### Task details
From the listing below, reproduce word for word the part that opens with the line containing "autism. All the" and closes with the line containing "Abstract (9, 139, 61, 154)"; reproduce nothing else.

### Provided information
☆ ☆ ☆ ☆ ☆
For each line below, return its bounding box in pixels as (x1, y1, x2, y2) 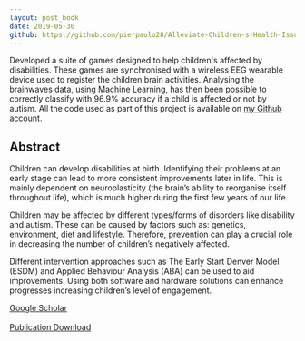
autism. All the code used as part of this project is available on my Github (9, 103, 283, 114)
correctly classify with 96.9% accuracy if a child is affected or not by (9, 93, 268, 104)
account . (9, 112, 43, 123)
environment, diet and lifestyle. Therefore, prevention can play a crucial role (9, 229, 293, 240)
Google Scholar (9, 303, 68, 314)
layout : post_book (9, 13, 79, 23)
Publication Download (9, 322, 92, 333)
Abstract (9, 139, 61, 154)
☆ ☆ ☆ ☆ ☆
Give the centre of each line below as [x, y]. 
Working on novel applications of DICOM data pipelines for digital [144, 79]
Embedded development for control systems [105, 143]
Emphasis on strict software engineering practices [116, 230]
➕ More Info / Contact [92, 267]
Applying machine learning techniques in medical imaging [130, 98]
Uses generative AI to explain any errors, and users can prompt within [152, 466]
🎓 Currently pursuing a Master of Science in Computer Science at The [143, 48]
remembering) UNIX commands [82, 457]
☆ ☆ ☆ ☆ ☆
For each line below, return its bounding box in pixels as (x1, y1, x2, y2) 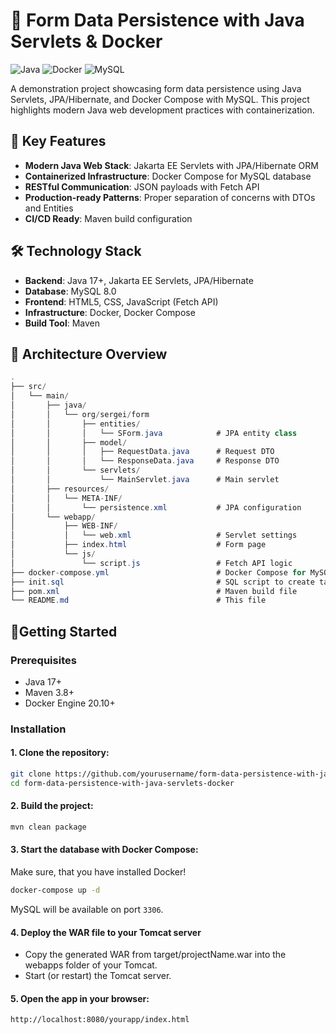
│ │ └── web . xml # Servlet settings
☆ ☆ ☆ ☆ ☆
### Problem solution
autism. All the code used as part of this project is available on my Github (9, 103, 283, 114)
correctly classify with 96.9% accuracy if a child is affected or not by (9, 93, 268, 104)
account . (9, 112, 43, 123)
environment, diet and lifestyle. Therefore, prevention can play a crucial role (9, 229, 293, 240)
Google Scholar (9, 303, 68, 314)
layout : post_book (9, 13, 79, 23)
Publication Download (9, 322, 92, 333)
Abstract (9, 139, 61, 154)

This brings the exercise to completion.